Onderzoek van de zaak

Dit arrest is gewezen naar aanleiding van het onderzoek ter terechtzitting in hoger beroep van 15 september, 11 november en 9 december 2021 en, overeenkomstig het bepaalde bij artikel 422, tweede lid, van het Wetboek van Strafvordering (hierna: Sv), naar aanleiding van het onderzoek ter terechtzitting in eerste aanleg.
Het openbaar ministerie heeft hoger beroep ingesteld tegen voormeld vonnis.
Het hof heeft kennisgenomen van de vordering van de advocaat-generaal en van hetgeen door de verdachte en de raadsvrouw naar voren is gebracht.

Tenlastelegging

Gelet op de in eerste aanleg door de rechtbank en in hoger beroep door het gerechtshof toegelaten wijzigingen is aan de verdachte tenlastegelegd dat:
1.
primair
hij op 13 juni 2018 te Uithoorn, in elk geval in Nederland, aan [benadeelde] (geboren [geboortedag 2] -2017), opzettelijk zwaar lichamelijk letsel, te weten een of meer tweedegraads brandwond(en) op de schouder en/of de (boven)arm en/of de rug en/of de (achterkant) van de benen heeft toegebracht door:
- op 13 juni 2018 heet water en/of een andere hete vloeistof over het lichaam van [benadeelde] te laten stromen;
(artikel 302 Wetboek van Strafrecht)
subsidiair althans, indien het vorenstaande niet tot een bewezenverklaring en/of veroordeling mocht of zou kunnen leiden:
hij op of omstreeks 13 juni 2018 te Uithoorn, in elk geval in Nederland, ter uitvoering van het door verdachte voorgenomen misdrijf om aan [benadeelde] (geboren [geboortedag 2] -2017) opzettelijk zwaar lichamelijk letsel toe te brengen,
- op 13 juni 2018 heet water en/of een andere hete vloeistof over het lichaam van [benadeelde] heeft laten stromen,
terwijl de uitvoering van dat voorgenomen misdrijf niet is voltooid;
(artikel 45 artikel 302 Wetboek van Strafrecht)

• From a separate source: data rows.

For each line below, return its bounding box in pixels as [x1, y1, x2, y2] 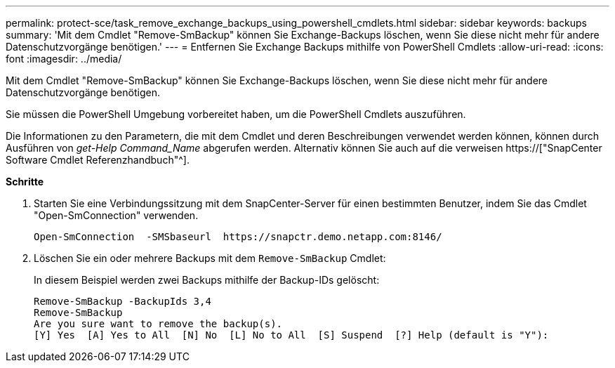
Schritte [6, 176, 44, 188]
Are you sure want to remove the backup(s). [34, 318, 283, 329]
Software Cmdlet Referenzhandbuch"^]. [6, 154, 190, 166]
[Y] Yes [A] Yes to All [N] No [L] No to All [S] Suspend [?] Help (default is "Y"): [34, 329, 549, 341]
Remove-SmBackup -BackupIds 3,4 [34, 296, 211, 307]
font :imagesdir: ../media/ [6, 53, 122, 65]
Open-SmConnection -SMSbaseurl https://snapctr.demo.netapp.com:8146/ [34, 231, 442, 242]
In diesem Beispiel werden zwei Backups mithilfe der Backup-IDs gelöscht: [34, 274, 380, 286]
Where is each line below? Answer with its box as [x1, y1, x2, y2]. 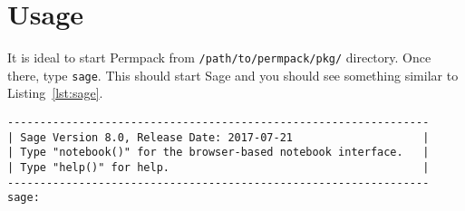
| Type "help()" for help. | [7, 161, 430, 174]
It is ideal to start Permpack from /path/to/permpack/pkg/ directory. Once [7, 48, 431, 67]
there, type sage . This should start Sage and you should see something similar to [7, 65, 459, 84]
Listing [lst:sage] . [7, 83, 103, 102]
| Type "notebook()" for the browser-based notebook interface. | [7, 146, 430, 159]
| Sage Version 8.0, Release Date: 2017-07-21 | [7, 130, 430, 144]
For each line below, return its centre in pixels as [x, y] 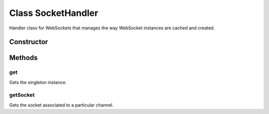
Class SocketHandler [54, 13]
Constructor [29, 42]
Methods [23, 58]
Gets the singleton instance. [38, 82]
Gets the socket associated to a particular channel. [62, 105]
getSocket [22, 95]
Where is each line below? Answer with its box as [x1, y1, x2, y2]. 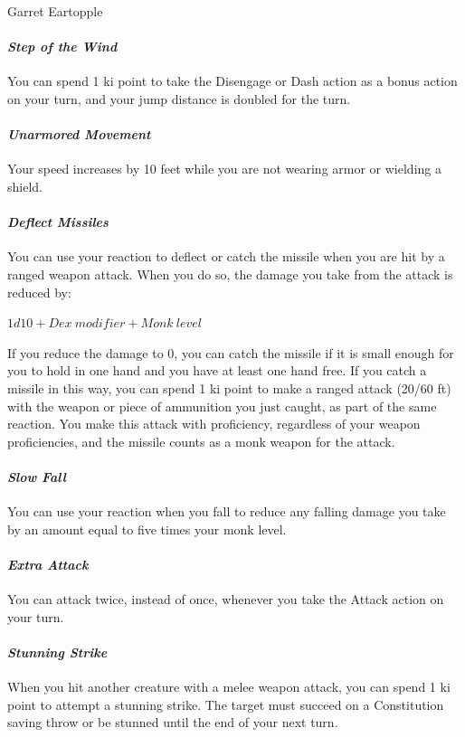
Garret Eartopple [7, 2, 103, 20]
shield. [7, 176, 43, 195]
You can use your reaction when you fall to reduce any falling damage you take [7, 502, 446, 521]
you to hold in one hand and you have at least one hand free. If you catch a [7, 361, 427, 380]
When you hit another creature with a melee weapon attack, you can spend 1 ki [7, 677, 451, 696]
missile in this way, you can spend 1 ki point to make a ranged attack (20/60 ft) [7, 378, 451, 397]
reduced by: [7, 282, 71, 301]
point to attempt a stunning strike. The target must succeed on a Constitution [7, 694, 444, 713]
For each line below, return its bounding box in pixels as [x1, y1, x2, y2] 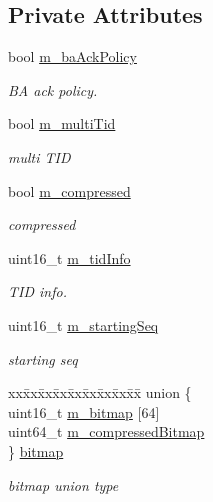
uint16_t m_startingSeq [8, 314, 159, 335]
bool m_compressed [8, 180, 131, 201]
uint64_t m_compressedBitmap [8, 421, 205, 442]
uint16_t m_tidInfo [8, 247, 131, 268]
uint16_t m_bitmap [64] [8, 401, 160, 422]
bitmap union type [8, 474, 119, 495]
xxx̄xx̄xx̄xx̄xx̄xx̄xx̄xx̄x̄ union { [8, 382, 192, 403]
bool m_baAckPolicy [8, 46, 137, 67]
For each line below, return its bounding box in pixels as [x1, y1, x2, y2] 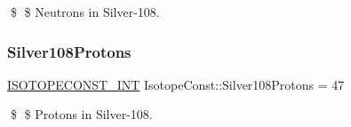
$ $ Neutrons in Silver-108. [10, 3, 160, 20]
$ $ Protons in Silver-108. [10, 105, 153, 123]
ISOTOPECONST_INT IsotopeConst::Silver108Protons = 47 [7, 75, 345, 93]

meer subsidiair althans, indien het vorenstaande niet tot een bewezenverklaring en/of veroordeling mocht of zou kunnen leiden:
hij op of omstreeks 13 juni 2018 te Uithoorn, in elk geval in Nederland, [benadeelde] (geboren [geboortedag 2] -2017) heeft mishandeld door:
- op 13 juni 2018 heet water en/of een andere hete vloeistof over het lichaam van [benadeelde] te laten stromen terwijl het feit zwaar lichamelijk letsel, te weten een of meer tweedegraads brandwond(en) op de schouder en/of de (boven)arm en/of de rug en/of de (achterkant) van de benen ten gevolge heeft gehad;
(artikel 300 lid 2 Wetboek van Strafrecht)

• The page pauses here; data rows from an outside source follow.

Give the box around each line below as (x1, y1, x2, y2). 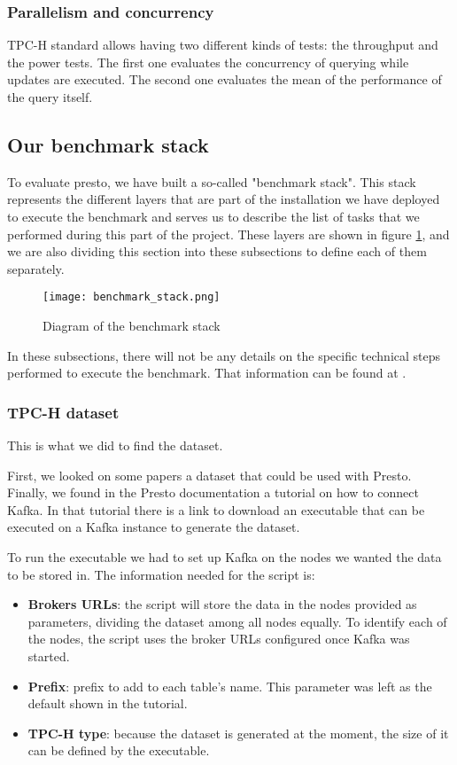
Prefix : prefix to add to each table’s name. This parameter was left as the (27, 676, 432, 695)
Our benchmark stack (7, 130, 209, 158)
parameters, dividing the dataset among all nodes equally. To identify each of (27, 612, 447, 630)
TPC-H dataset (7, 401, 120, 423)
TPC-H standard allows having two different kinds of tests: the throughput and (7, 35, 438, 54)
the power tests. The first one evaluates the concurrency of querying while (7, 52, 409, 71)
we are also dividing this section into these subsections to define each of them (7, 242, 427, 261)
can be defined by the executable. (27, 741, 210, 760)
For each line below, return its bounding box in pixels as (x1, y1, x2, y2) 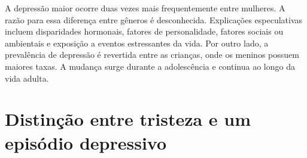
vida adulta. (5, 72, 49, 84)
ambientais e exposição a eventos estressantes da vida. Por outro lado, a (5, 36, 269, 49)
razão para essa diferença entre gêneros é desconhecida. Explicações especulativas (5, 13, 303, 26)
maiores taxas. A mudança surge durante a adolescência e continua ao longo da (5, 60, 295, 72)
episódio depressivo (5, 130, 167, 154)
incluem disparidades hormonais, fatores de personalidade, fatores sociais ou (5, 25, 284, 38)
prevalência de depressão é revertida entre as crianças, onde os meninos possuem (5, 48, 299, 61)
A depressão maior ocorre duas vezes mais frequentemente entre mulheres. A (5, 2, 285, 14)
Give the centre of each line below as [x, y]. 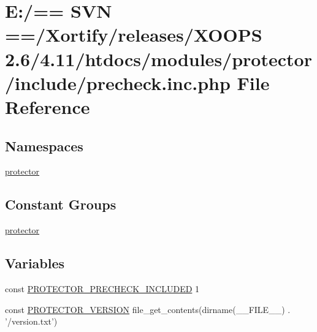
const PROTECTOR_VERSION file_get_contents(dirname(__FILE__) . [148, 309]
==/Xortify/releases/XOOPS [134, 35]
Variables [35, 263]
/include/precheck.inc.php [118, 82]
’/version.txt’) [31, 321]
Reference [48, 106]
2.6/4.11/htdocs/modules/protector [158, 58]
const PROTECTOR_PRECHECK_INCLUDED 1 [102, 288]
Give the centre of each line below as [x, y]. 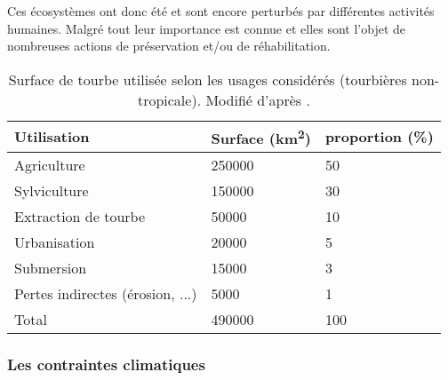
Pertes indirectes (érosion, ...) [106, 294]
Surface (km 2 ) [261, 137]
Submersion [51, 268]
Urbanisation [55, 242]
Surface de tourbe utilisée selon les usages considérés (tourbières [208, 79]
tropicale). [169, 99]
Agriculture [50, 165]
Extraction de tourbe [80, 217]
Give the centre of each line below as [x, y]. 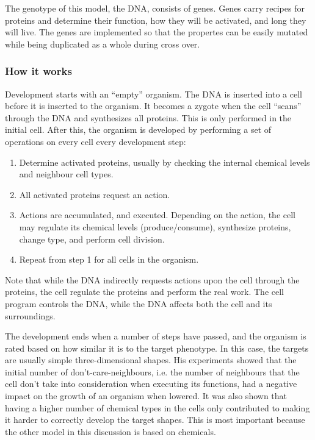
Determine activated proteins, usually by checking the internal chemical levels [165, 162]
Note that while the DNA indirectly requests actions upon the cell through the [152, 279]
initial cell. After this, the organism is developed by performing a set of [138, 130]
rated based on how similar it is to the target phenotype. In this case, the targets [157, 348]
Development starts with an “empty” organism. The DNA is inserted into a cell [154, 94]
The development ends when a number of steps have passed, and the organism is [156, 336]
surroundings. [30, 315]
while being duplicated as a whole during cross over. [103, 44]
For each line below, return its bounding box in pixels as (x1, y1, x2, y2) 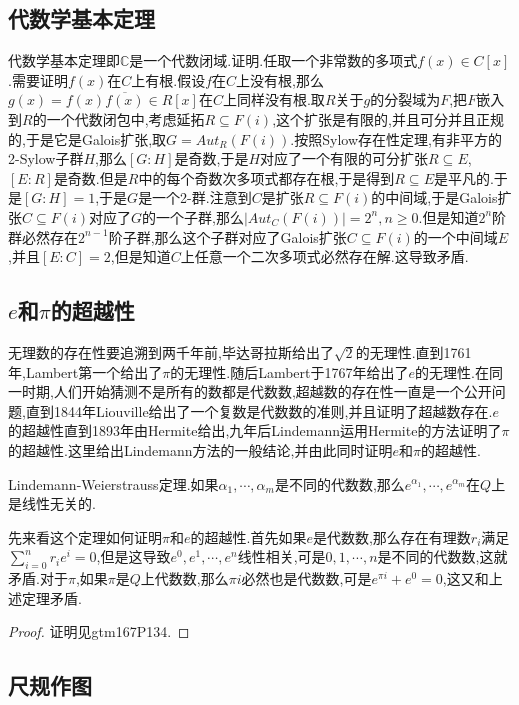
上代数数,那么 (140, 568, 229, 589)
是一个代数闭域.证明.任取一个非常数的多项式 (129, 50, 418, 71)
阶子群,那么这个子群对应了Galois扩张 (108, 226, 347, 247)
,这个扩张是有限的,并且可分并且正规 (272, 108, 504, 129)
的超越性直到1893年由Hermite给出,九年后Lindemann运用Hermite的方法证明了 (8, 420, 502, 441)
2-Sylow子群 (8, 148, 84, 169)
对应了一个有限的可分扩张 (260, 148, 429, 169)
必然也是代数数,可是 (241, 568, 372, 589)

meest subsidiair alhans, indien het vorenstaande niet tot een bewezenverklaring en/of veroordeling mocht of zou kunnen leiden:
hij op of omstreeks 13 juni 2018 te Uithoorn, in elk geval in Nederland, grovelijk, althans aanmerkelijk onvoorzichtig, onachtzaam en/of nalatig heet water en/of een andere hete vloeistof over het lichaam van [benadeelde] (geboren [geboortedag 2] -2017) heeft laten stromen, waardoor het aan zijn schuld te wijten is geweest dat [benadeelde] zwaar lichamelijk letsel, te weten een of meer tweedegraads brandwond(en) op de schouder en/of de (boven)arm en/of de rug en/of de (achterkant) van de benen, heeft bekomen, althans zodanig lichamelijk letsel dat daaruit tijdelijke ziekte van [benadeelde] was ontstaan.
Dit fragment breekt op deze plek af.